Final answer:
After setting up a system of equations based on the information provided and solving for the amounts invested in each fund, we find that John invested $2,000 in a money-market fund, $3,000 in municipal bonds, and $7,000 in mutual funds. However, these amounts do not match the options provided, indicating a possible error in the options or the need for a recalculation.
Step-by-step explanation:
To solve this problem, we can set up a system of equations based on the information provided.
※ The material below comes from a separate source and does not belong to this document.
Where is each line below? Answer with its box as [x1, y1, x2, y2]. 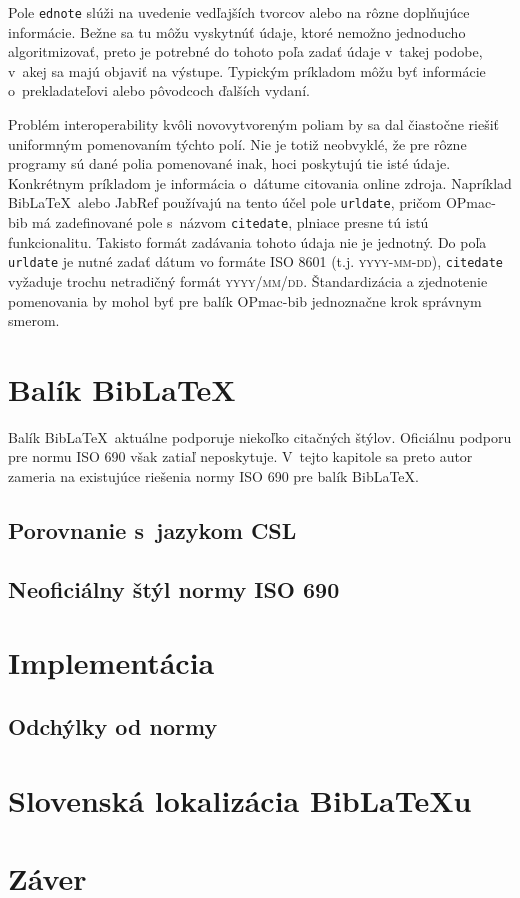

Let's define the following variables:
- x = the amount invested in municipal bonds
- x + 4000 = the amount invested in mutual funds
- 12000 - x - (x + 4000) = the amount invested in the money-market fund
Now, based on the interest rates provided, we can write the following equation for the total interest earned in one year:
0.03(12000 - x - (x + 4000)) + 0.04x + 0.07(x + 4000) = 670
Simplifying the equation:
360 - 0.07x - 0.03x - 0.12 + 0.04x + 0.07x + 280 = 670
0.01x = 670 - 640
x = 3000
Therefore, John invested $3,000 in municipal bonds, $7,000 in mutual funds ($3,000 + $4,000), and $2,000 in the money-market fund ($12,000 - $3,000 - $7,000).
The correct answer is:
Money-market fund: $2,000, Municipal bonds: $3,000, Mutual funds: $7,000
However, it seems there was an error since none of the options match the correct calculation. The amounts should be recalculated or the options reviewed to ensure the correct answer is provided.